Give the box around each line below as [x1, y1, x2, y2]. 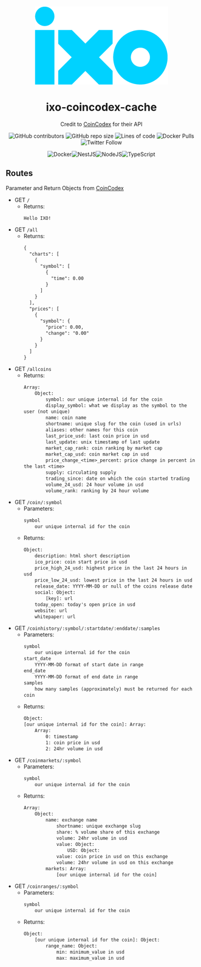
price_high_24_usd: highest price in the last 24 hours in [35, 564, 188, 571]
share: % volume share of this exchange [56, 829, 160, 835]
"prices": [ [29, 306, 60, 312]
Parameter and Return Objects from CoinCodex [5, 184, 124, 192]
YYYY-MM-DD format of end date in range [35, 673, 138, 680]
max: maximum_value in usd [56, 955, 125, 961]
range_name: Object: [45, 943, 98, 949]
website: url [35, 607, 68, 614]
...
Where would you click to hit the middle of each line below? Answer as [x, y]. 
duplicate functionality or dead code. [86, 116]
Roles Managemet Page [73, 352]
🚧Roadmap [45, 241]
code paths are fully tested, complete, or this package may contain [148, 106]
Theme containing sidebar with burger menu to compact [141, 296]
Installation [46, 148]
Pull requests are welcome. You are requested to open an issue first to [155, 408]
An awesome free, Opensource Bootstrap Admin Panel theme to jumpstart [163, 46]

=== ASSIGNMENT ===
Once you reach the line with "duplicate functionality or" in the data above, copy it and every line after it exactly, up to and including the line with "An awesome free, Opensource".

=== REPLY ===
duplicate functionality or dead code. [86, 116]
Roles Managemet Page [73, 352]
🚧Roadmap [45, 241]
code paths are fully tested, complete, or this package may contain [148, 106]
Theme containing sidebar with burger menu to compact [141, 296]
Installation [46, 148]
Pull requests are welcome. You are requested to open an issue first to [155, 408]
An awesome free, Opensource Bootstrap Admin Panel theme to jumpstart [163, 46]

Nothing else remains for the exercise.